The automatic stay also extends to any pending lawsuits or legal actions against you. If a creditor has already filed a lawsuit against you, the automatic stay will put a halt to the proceedings. This gives you time to work out a repayment plan or seek legal advice without the added pressure of ongoing litigation.
Yet, there are certain exceptions to the automatic stay. Some types of debts, such as child support, alimony, and certain tax obligations, may not be affected by the automatic stay. If you have previously filed for bankruptcy and your case was dismissed within the past year, the automatic stay may be limited in duration.
Meeting of Creditors and the Trustee
After the automatic stay goes into effect, the next step in the bankruptcy process is the Meeting of Creditors and the Trustee. This meeting, also known as the 341 meeting, is part of your bankruptcy case. It typically takes place about a month after you file for bankruptcy and is scheduled by the court.
During the meeting, you, your attorney, the bankruptcy trustee, and your creditors have the opportunity to ask questions and gather information about your financial situation. Not all the time creditors don’t always attend these meetings. In fact, it’s more common for only the trustee to be present.
The trustee’s role is to review your bankruptcy paperwork, verify the accuracy of the information provided, and ensure compliance with the bankruptcy laws. They’ll ask you questions about your assets, debts, income, and expenses. You should be honest and straightforward when answering these questions.
Discharge of Debts and Financial Fresh Start
To achieve a fresh start and eliminate your debts, the bankruptcy process culminates in the discharge of your financial obligations. This is the final step in the bankruptcy process, where the court issues an order that releases you from the legal responsibility to repay certain debts. The discharge of debts provides you with a financial clean slate and allows you to move forward without the burden of overwhelming financial obligations.

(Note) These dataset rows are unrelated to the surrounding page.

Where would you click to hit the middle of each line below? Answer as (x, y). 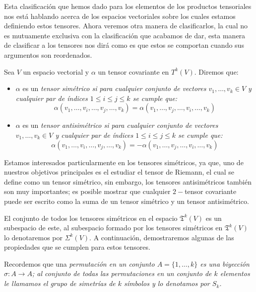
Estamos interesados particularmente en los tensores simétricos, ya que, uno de (124, 162)
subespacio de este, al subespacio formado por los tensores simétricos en (113, 228)
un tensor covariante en (133, 71)
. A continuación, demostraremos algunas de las (162, 237)
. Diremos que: (216, 71)
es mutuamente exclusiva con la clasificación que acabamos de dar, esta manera (125, 35)
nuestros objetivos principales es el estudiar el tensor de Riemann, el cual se (119, 172)
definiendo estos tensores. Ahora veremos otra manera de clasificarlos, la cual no (126, 26)

Not all debts can be discharged in bankruptcy. Certain types of debts, such as child support, alimony, student loans, and certain tax obligations, are typically not eligible for discharge. Still, most unsecured debts, such as credit card debt and medical bills, can be discharged through bankruptcy.

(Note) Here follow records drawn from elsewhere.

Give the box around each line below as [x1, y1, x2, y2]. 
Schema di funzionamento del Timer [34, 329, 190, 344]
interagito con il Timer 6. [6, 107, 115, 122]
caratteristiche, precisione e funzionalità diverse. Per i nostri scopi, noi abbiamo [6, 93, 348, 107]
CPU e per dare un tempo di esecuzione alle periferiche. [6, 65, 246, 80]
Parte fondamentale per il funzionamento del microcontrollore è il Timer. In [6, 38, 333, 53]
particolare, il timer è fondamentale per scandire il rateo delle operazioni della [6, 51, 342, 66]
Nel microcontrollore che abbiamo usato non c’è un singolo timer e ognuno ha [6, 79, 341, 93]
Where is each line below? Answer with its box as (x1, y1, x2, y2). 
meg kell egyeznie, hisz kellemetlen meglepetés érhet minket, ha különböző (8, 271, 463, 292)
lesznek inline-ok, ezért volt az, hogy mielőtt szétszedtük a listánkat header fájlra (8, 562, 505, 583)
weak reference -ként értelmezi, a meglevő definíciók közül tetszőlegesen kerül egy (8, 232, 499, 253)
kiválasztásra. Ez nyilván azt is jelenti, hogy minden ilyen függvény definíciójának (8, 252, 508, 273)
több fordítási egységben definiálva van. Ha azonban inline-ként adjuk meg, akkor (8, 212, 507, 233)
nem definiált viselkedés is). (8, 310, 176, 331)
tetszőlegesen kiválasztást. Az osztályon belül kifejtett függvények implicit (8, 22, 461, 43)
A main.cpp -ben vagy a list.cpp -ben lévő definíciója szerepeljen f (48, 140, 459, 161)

Once your debts are discharged, you’re no longer legally obligated to repay them. This means that creditors are prohibited from taking any further action to collect the discharged debts. They can’t contact you, garnish your wages, or file lawsuits against you to collect the discharged debts. You’re granted a fresh start and the opportunity to rebuild your financial life.

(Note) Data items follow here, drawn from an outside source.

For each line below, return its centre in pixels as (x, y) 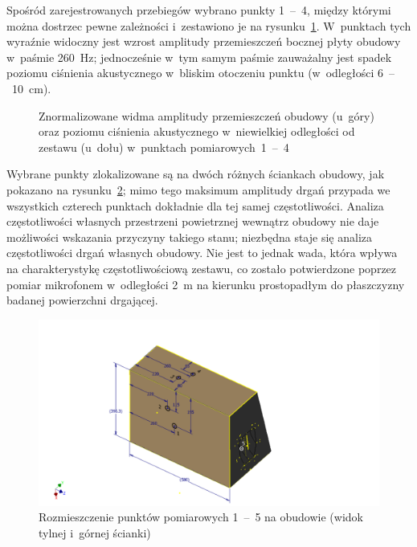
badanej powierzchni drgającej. (82, 300)
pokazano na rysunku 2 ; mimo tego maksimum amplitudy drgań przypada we (198, 189)
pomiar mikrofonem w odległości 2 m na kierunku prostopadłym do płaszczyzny (206, 284)
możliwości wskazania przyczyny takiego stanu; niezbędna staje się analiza (189, 237)
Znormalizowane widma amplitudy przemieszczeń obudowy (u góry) (206, 115)
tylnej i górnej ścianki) (95, 532)
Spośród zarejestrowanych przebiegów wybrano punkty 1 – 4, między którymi (199, 10)
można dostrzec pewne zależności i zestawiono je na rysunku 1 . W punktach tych (209, 25)

Even so, bankruptcy will have an impact on your credit score and financial future. The bankruptcy will remain on your credit report for a certain period of time, typically seven to ten years, depending on the type of bankruptcy filed. It may be more difficult to obtain credit or loans in the future, and you may be offered higher interest rates. It’s difficult to work on rebuilding your credit after bankruptcy by making timely payments and managing your finances responsibly.
When filing bankruptcy you have options depending on your financial situation. The filing process requires documentation, and once you file, an automatic stay goes into effect, stopping creditor communication.
If approved, you may receive a discharge of debts, giving you a fresh start financially. Bankruptcy can be a good option and a relief chance to rebuild your financial future. Remember, it is crucial to hire a bankruptcy attorney who can guide you through the process.